PROBLEM REQUIREMENTS
What you need to produce from the material below is an exact transcription of the lines from the one with "For each line below, return its bounding" through the one with "FE: A bátor", both included, and no other line.

+===+

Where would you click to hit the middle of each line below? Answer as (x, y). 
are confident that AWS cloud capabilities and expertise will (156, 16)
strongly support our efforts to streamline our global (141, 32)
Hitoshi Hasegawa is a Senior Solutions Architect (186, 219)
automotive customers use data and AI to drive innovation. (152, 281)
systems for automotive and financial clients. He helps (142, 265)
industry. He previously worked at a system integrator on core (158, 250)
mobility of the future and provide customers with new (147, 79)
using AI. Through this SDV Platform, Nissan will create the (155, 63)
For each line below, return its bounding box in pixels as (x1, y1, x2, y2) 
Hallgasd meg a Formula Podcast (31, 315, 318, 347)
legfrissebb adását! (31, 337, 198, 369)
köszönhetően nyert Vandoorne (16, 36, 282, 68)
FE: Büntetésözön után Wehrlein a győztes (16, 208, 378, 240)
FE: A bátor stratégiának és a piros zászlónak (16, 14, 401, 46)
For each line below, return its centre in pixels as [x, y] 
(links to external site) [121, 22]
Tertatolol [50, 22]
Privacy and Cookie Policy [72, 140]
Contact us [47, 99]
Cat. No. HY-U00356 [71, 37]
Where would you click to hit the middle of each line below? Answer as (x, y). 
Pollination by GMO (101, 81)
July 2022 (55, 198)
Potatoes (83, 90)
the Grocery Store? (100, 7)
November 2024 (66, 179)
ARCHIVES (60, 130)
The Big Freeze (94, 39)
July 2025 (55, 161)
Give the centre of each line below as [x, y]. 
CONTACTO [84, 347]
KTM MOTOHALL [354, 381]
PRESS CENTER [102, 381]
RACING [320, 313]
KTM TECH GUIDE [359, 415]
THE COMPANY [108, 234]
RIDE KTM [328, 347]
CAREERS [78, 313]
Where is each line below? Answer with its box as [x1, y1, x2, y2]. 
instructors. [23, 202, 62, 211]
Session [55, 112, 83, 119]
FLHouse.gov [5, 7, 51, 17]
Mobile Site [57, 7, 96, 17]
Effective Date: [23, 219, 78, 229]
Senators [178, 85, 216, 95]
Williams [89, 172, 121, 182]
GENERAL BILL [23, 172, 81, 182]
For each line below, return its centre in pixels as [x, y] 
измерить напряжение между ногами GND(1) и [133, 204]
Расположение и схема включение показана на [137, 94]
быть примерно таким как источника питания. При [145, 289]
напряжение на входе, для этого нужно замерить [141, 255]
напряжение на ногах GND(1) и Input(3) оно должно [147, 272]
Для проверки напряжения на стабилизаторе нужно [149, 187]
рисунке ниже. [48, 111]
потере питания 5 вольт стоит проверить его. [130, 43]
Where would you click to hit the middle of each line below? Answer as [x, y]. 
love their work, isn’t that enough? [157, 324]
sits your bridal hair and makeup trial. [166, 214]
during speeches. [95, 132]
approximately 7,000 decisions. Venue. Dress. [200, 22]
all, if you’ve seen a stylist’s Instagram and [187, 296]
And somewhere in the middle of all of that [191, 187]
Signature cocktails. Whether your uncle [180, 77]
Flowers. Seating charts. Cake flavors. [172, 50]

+===+

COMPLETED EXERCISE
For each line below, return its bounding box in pixels as (x1, y1, x2, y2) 
Hallgasd meg a Formula Podcast (31, 315, 318, 347)
legfrissebb adását! (31, 337, 198, 369)
köszönhetően nyert Vandoorne (16, 36, 282, 68)
FE: Büntetésözön után Wehrlein a győztes (16, 208, 378, 240)
FE: A bátor stratégiának és a piros zászlónak (16, 14, 401, 46)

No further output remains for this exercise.